▶ [What you have to do] The copy should hold exactly the lines below from the one that contains "MTS161124.nc Jul 05 2019" through the one that contains "regulatory knowledge." and nothing else, so no pictures.

::: Data for the task

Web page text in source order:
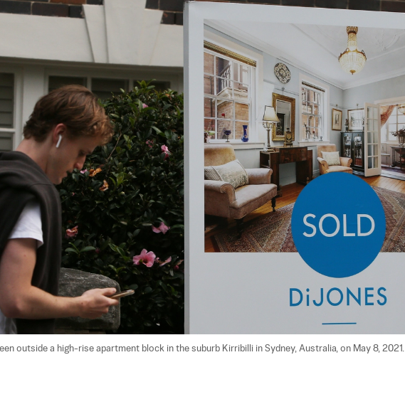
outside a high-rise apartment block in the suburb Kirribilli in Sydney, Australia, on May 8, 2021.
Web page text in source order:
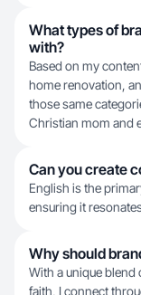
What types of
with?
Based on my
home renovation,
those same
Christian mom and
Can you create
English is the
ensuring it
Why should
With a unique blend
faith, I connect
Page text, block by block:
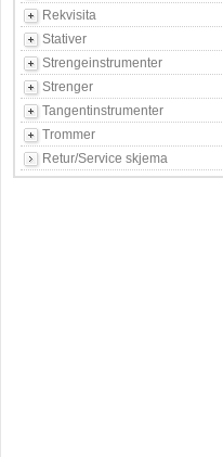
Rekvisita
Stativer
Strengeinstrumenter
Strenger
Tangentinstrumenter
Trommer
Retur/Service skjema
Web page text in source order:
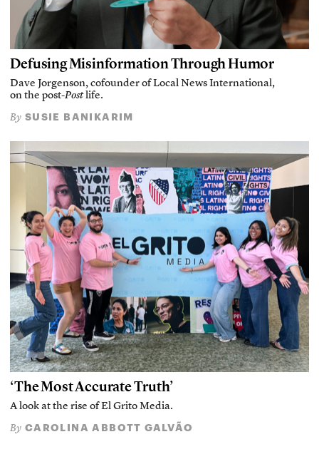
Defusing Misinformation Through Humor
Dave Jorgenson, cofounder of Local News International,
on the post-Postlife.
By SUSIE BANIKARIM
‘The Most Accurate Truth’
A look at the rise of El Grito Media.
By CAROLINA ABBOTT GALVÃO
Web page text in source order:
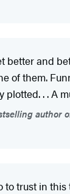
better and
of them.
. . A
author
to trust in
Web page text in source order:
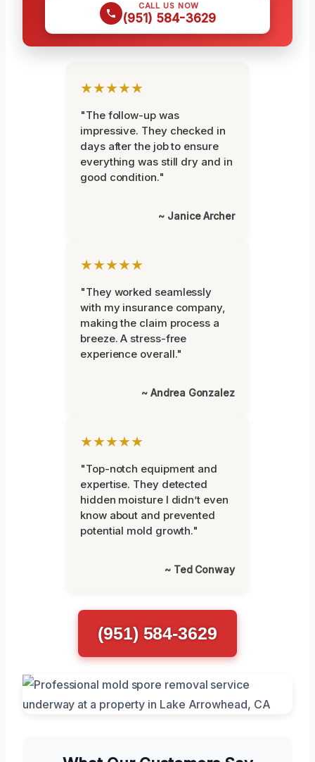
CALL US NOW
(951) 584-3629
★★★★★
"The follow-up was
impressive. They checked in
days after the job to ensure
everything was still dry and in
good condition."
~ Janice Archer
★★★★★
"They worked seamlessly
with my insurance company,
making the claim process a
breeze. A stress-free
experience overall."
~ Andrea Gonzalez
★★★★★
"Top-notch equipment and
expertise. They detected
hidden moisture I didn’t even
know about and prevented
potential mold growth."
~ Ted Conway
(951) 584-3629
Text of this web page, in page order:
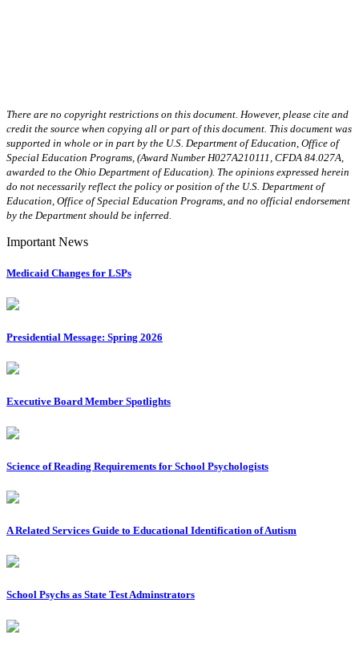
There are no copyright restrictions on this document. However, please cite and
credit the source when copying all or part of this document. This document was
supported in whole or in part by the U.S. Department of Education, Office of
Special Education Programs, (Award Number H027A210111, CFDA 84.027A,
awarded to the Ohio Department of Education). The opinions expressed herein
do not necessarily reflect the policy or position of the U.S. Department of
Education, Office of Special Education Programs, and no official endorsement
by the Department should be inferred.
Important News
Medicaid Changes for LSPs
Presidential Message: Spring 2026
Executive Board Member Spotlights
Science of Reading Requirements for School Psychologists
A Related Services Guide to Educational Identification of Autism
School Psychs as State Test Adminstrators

::::::
::: Data for the task

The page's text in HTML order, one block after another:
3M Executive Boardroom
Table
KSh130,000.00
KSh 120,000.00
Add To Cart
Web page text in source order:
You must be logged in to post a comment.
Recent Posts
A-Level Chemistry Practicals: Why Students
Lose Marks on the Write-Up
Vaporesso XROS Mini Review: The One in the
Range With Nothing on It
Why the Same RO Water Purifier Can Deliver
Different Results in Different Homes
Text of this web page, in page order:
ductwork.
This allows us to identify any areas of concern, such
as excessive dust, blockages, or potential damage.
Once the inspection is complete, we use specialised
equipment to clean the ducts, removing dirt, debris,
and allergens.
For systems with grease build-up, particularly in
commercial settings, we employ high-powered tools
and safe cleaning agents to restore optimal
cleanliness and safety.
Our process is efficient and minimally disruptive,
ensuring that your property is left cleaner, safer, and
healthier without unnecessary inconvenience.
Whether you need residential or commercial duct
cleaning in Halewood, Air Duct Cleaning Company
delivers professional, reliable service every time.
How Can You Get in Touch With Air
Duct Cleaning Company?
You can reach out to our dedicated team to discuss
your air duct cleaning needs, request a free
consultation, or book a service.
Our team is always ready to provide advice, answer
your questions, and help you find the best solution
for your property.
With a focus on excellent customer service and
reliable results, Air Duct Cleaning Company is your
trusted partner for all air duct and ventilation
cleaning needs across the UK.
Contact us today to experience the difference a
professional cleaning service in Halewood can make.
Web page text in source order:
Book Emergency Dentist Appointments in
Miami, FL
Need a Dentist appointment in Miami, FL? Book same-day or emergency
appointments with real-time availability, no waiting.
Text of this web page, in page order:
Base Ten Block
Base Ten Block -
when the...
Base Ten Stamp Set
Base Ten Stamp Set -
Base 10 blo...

::::::
::: Data for the task

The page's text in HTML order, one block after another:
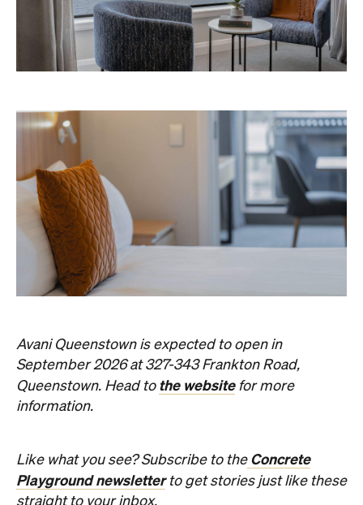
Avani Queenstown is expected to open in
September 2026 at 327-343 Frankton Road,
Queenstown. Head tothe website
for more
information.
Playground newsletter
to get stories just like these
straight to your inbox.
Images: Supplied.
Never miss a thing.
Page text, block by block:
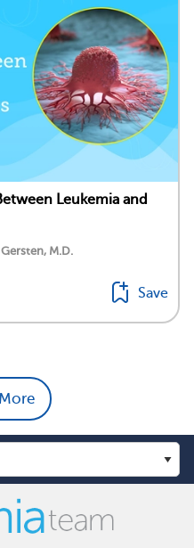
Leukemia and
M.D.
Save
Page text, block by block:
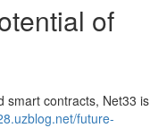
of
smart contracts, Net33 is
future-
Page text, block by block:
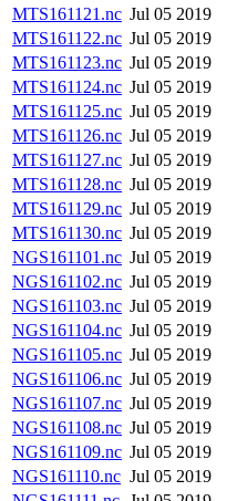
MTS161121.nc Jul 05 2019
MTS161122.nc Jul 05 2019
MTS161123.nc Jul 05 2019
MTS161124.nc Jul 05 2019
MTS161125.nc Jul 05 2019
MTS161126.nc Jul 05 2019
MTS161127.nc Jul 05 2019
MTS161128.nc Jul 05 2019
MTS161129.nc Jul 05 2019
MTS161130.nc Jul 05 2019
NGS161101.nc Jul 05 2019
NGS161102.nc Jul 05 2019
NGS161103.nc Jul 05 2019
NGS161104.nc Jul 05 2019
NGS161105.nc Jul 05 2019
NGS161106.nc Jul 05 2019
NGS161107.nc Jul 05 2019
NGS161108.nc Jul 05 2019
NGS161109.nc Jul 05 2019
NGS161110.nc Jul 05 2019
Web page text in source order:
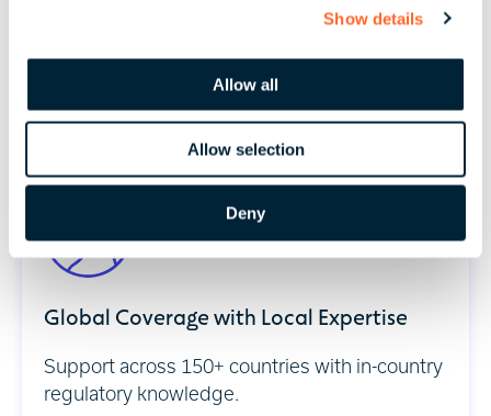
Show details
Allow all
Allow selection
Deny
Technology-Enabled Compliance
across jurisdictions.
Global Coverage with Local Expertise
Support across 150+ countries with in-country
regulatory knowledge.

::::::

▶ [Result]
MTS161124.nc Jul 05 2019
MTS161125.nc Jul 05 2019
MTS161126.nc Jul 05 2019
MTS161127.nc Jul 05 2019
MTS161128.nc Jul 05 2019
MTS161129.nc Jul 05 2019
MTS161130.nc Jul 05 2019
NGS161101.nc Jul 05 2019
NGS161102.nc Jul 05 2019
NGS161103.nc Jul 05 2019
NGS161104.nc Jul 05 2019
NGS161105.nc Jul 05 2019
NGS161106.nc Jul 05 2019
NGS161107.nc Jul 05 2019
NGS161108.nc Jul 05 2019
NGS161109.nc Jul 05 2019
NGS161110.nc Jul 05 2019
Web page text in source order:
Show details
Allow all
Allow selection
Deny
Technology-Enabled Compliance
across jurisdictions.
Global Coverage with Local Expertise
Support across 150+ countries with in-country
regulatory knowledge.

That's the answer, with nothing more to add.